**Work item**
Your task is to give the listing below back word for word, pictures excluded.

**Extracted data**
################

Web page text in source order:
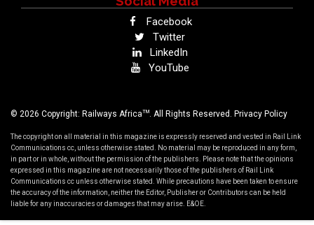
Facebook
Twitter
LinkedIn
YouTube
© 2026 Copyright: Railways AfricaTM . All Rights Reserved. Privacy Policy
The copyright on all material in this magazine is expressly reserved and vested in Rail Link
Communications cc, unless otherwise stated. No material may be reproduced in any form,
in part or in whole, without the permission of the publishers. Please note that the opinions
expressed in this magazine are not necessarily those of the publishers of Rail Link
Communications cc unless otherwise stated. While precautions have been taken to ensure
the accuracy of the information, neither the Editor, Publisher or Contributors can be held
liable for any inaccuracies or damages that may arise. E&OE.
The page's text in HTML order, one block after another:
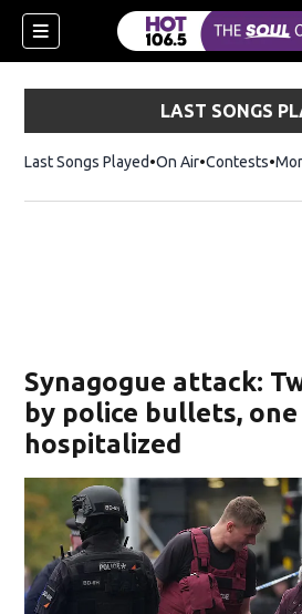
LAST SONGS
Last Songs Played On Air Contests
Synagogue attack:
by police bullets, one
hospitalized
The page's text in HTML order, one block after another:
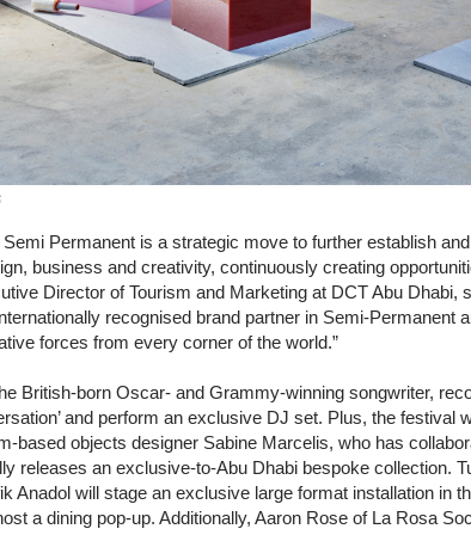
Semi Permanent is a strategic move to further establish
business and creativity, continuously creating
Director of Tourism and Marketing at DCT Abu Dhabi,
recognised brand partner in Semi-Permanent
forces from every corner of the world.”
British-born Oscar- and Grammy-winning songwriter,
and perform an exclusive DJ set. Plus, the festival
based objects designer Sabine Marcelis, who has
releases an exclusive-to-Abu Dhabi bespoke collection.
Anadol will stage an exclusive large format installation in
a dining pop-up. Additionally, Aaron Rose of La Rosa
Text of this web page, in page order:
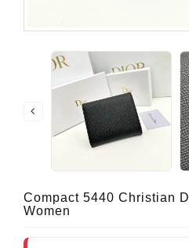
Compact 5440 Christian
Women
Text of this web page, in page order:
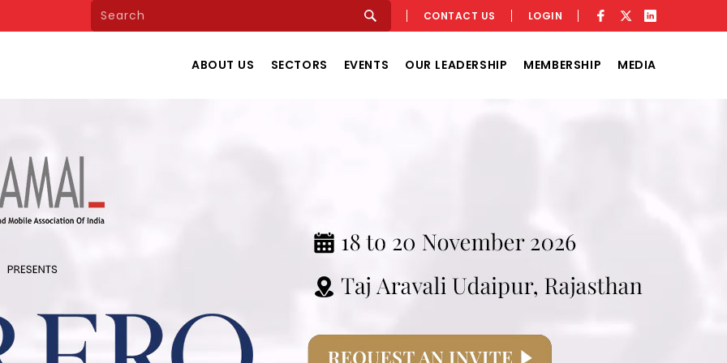
CONTACT US LOGIN
ABOUT US SECTORS EVENTS OUR LEADERSHIP MEMBERSHIP MEDIA
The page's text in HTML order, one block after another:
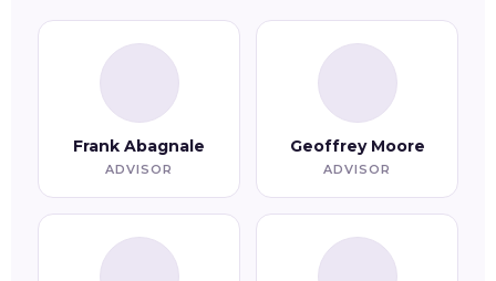
Frank Abagnale
ADVISOR
Geoffrey Moore
ADVISOR
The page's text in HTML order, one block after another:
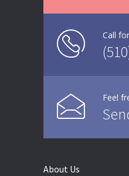
Call
Feel
About Us
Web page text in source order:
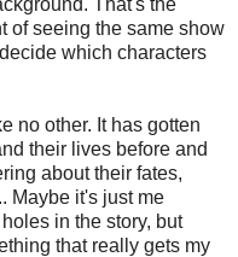
of seeing the same show
which characters
no other. It has gotten
their lives before and
about their fates,
Maybe it's just me
in the story, but
that really gets my
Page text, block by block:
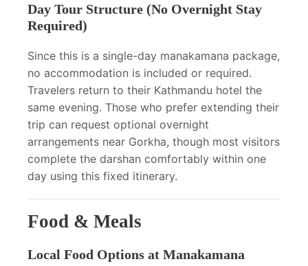
Day Tour Structure (No Overnight Stay
Required)
Since this is a single-day manakamana package,
no accommodation is included or required.
Travelers return to their Kathmandu hotel the
same evening. Those who prefer extending their
trip can request optional overnight
arrangements near Gorkha, though most visitors
complete the darshan comfortably within one
day using this fixed itinerary.
Food & Meals
Local Food Options at Manakamana
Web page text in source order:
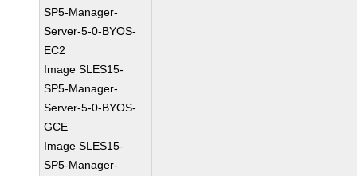
SP5-Manager-
Server-5-0-BYOS-
EC2
Image SLES15-
SP5-Manager-
Server-5-0-BYOS-
GCE
Image SLES15-
SP5-Manager-
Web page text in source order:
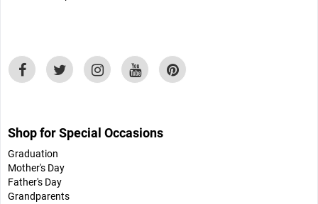
Shop for Special Occasions
Graduation
Mother's Day
Father's Day
Grandparents
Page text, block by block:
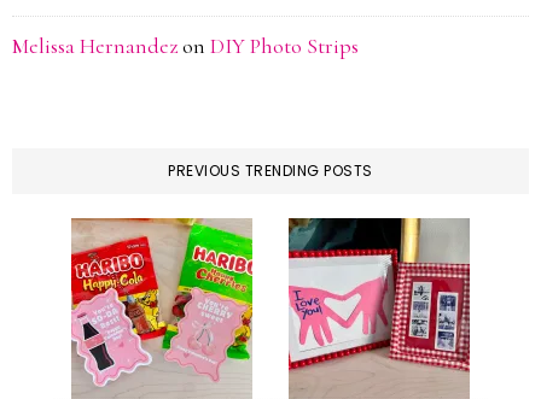
Melissa Hernandezon DIY Photo Strips
PREVIOUS TRENDING POSTS
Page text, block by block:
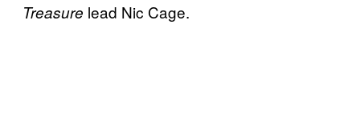
Treasure lead Nic Cage.
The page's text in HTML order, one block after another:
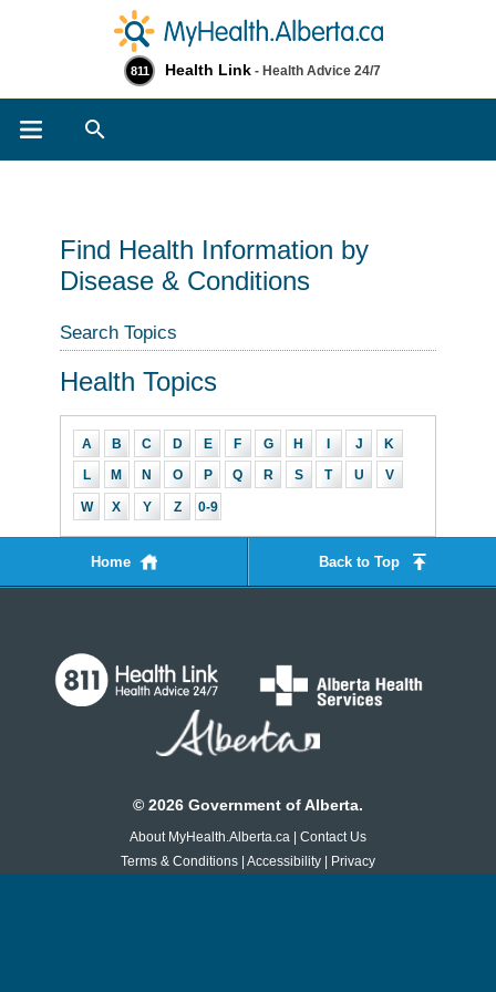
811 Health Link - Health Advice 24/7
Find Health Information by
Disease & Conditions
Search Topics
Health Topics
A B C D E F G H I J K
L M N O P Q R S T U V
W X Y Z 0-9
Home Back to Top
© 2026 Government of Alberta.
About MyHealth.Alberta.ca | Contact Us
Terms & Conditions | Accessibility | Privacy
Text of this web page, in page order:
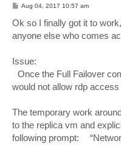
P
s
t
Aug 04, 2017 10:57 am
Ok so I finally got it to
anyone else who comes
Issue:
Once the Full Failover
would not allow rdp
The temporary work
to the replica vm and
following prompt:
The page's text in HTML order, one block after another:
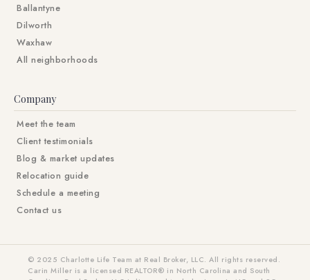
Ballantyne
Dilworth
Waxhaw
All neighborhoods
Company
Meet the team
Client testimonials
Blog & market updates
Relocation guide
Schedule a meeting
Contact us
© 2025 Charlotte Life Team at Real Broker, LLC. All rights reserved.
Carin Miller is a licensed REALTOR® in North Carolina and South
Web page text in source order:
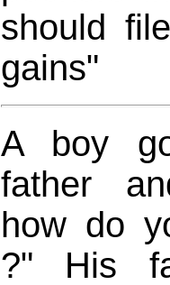
should
gains"
A boy
father
how do
?" His

################

**Exercise output**
Web page text in source order:
Facebook
Twitter
LinkedIn
YouTube
© 2026 Copyright: Railways AfricaTM . All Rights Reserved. Privacy Policy
The copyright on all material in this magazine is expressly reserved and vested in Rail Link
Communications cc, unless otherwise stated. No material may be reproduced in any form,
in part or in whole, without the permission of the publishers. Please note that the opinions
expressed in this magazine are not necessarily those of the publishers of Rail Link
Communications cc unless otherwise stated. While precautions have been taken to ensure
the accuracy of the information, neither the Editor, Publisher or Contributors can be held
liable for any inaccuracies or damages that may arise. E&OE.
The page's text in HTML order, one block after another:
LAST SONGS
Last Songs Played On Air Contests
Synagogue attack:
by police bullets, one
hospitalized
The page's text in HTML order, one block after another:
Semi Permanent is a strategic move to further establish
business and creativity, continuously creating
Director of Tourism and Marketing at DCT Abu Dhabi,
recognised brand partner in Semi-Permanent
forces from every corner of the world.”
British-born Oscar- and Grammy-winning songwriter,
and perform an exclusive DJ set. Plus, the festival
based objects designer Sabine Marcelis, who has
releases an exclusive-to-Abu Dhabi bespoke collection.
Anadol will stage an exclusive large format installation in
a dining pop-up. Additionally, Aaron Rose of La Rosa
Text of this web page, in page order:
Compact 5440 Christian
Women
Text of this web page, in page order:
CONTACT US LOGIN
ABOUT US SECTORS EVENTS OUR LEADERSHIP MEMBERSHIP MEDIA
The page's text in HTML order, one block after another:
Frank Abagnale
ADVISOR
Geoffrey Moore
ADVISOR
The page's text in HTML order, one block after another:
Call
Feel
About Us
Web page text in source order:
of seeing the same show
which characters
no other. It has gotten
their lives before and
about their fates,
Maybe it's just me
in the story, but
that really gets my
Page text, block by block:
Day Tour Structure (No Overnight Stay
Required)
Since this is a single-day manakamana package,
no accommodation is included or required.
Travelers return to their Kathmandu hotel the
same evening. Those who prefer extending their
trip can request optional overnight
arrangements near Gorkha, though most visitors
complete the darshan comfortably within one
day using this fixed itinerary.
Food & Meals
Local Food Options at Manakamana
Web page text in source order:
SP5-Manager-
Server-5-0-BYOS-
EC2
Image SLES15-
SP5-Manager-
Server-5-0-BYOS-
GCE
Image SLES15-
SP5-Manager-
Web page text in source order:
Shop for Special Occasions
Graduation
Mother's Day
Father's Day
Grandparents
Page text, block by block:
Melissa Hernandezon DIY Photo Strips
PREVIOUS TRENDING POSTS
Page text, block by block:
Treasure lead Nic Cage.
The page's text in HTML order, one block after another:
811 Health Link - Health Advice 24/7
Find Health Information by
Disease & Conditions
Search Topics
Health Topics
A B C D E F G H I J K
L M N O P Q R S T U V
W X Y Z 0-9
Home Back to Top
© 2026 Government of Alberta.
About MyHealth.Alberta.ca | Contact Us
Terms & Conditions | Accessibility | Privacy
Text of this web page, in page order:
P
s
t
Aug 04, 2017 10:57 am
Ok so I finally got it to
anyone else who comes
Issue:
Once the Full Failover
would not allow rdp
The temporary work
to the replica vm and
following prompt:
The page's text in HTML order, one block after another:
Ballantyne
Dilworth
Waxhaw
All neighborhoods
Company
Meet the team
Client testimonials
Blog & market updates
Relocation guide
Schedule a meeting
Contact us
© 2025 Charlotte Life Team at Real Broker, LLC. All rights reserved.
Carin Miller is a licensed REALTOR® in North Carolina and South
Web page text in source order:
should
gains"
A boy
father
how do
?" His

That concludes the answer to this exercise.